● THE DATA:

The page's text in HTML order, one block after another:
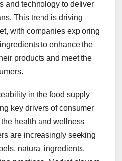
and technology to deliver
This trend is driving
with companies exploring
to enhance the
products and meet the
in the food supply
key drivers of consumer
health and wellness
are increasingly seeking
natural ingredients,
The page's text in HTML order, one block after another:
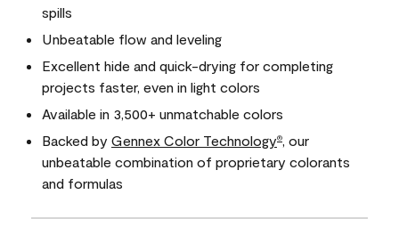
spills
Unbeatable flow and leveling
Excellent hide and quick-drying for completing
projects faster, even in light colors
Available in 3,500+ unmatchable colors
Backed by Gennex Color Technology®
, our
unbeatable combination of proprietary colorants
and formulas

● YOUR TASK: Print the entire listing precisely as written, omitting the images it holds.

● SOLUTION FOR THIS PROBLEM:
The page's text in HTML order, one block after another:
and technology to deliver
This trend is driving
with companies exploring
to enhance the
products and meet the
in the food supply
key drivers of consumer
health and wellness
are increasingly seeking
natural ingredients,
The page's text in HTML order, one block after another:
spills
Unbeatable flow and leveling
Excellent hide and quick-drying for completing
projects faster, even in light colors
Available in 3,500+ unmatchable colors
Backed by Gennex Color Technology®
, our
unbeatable combination of proprietary colorants
and formulas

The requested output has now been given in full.